WHAT THE EXERCISE ASKS: An exact copy is needed of the lines from the one that contains "Given I am the" through the final line of the data below, with pictures left out.

DATA:
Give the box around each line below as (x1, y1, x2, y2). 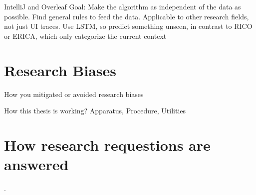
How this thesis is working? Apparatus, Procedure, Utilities (4, 105, 186, 116)
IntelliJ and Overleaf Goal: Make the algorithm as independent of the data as (4, 1, 241, 11)
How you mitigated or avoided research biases (4, 89, 144, 99)
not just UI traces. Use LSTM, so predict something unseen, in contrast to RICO (4, 21, 253, 31)
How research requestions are (4, 134, 211, 155)
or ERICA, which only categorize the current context (4, 30, 167, 41)
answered (4, 154, 69, 175)
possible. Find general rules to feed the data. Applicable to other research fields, (4, 11, 249, 21)
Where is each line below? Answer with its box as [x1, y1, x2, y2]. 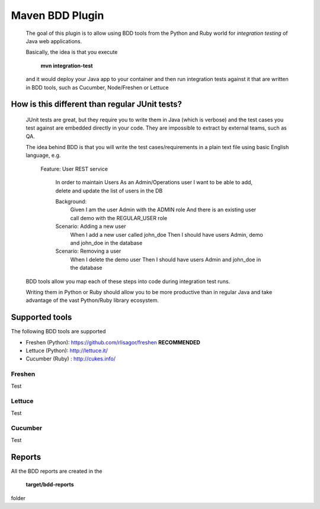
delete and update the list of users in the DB [55, 187, 163, 194]
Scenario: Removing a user [55, 247, 121, 254]
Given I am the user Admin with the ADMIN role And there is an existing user [70, 206, 257, 213]
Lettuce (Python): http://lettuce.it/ [25, 347, 108, 355]
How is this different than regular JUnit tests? [11, 99, 183, 109]
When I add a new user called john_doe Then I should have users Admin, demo [70, 231, 263, 238]
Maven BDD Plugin [11, 9, 104, 22]
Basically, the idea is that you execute [25, 49, 118, 56]
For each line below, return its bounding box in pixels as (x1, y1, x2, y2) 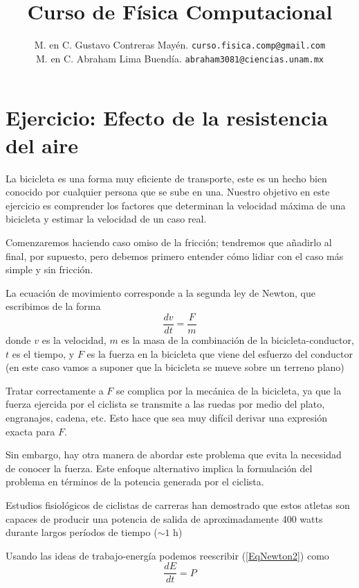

EXERCISE RESPONSE:
Given I am the user Admin with the ADMIN role And there is an existing user [70, 206, 257, 213]
Lettuce (Python): http://lettuce.it/ [25, 347, 108, 355]
How is this different than regular JUnit tests? [11, 99, 183, 109]
When I add a new user called john_doe Then I should have users Admin, demo [70, 231, 263, 238]
Maven BDD Plugin [11, 9, 104, 22]
Basically, the idea is that you execute [25, 49, 118, 56]
For each line below, return its bounding box in pixels as (x1, y1, x2, y2) 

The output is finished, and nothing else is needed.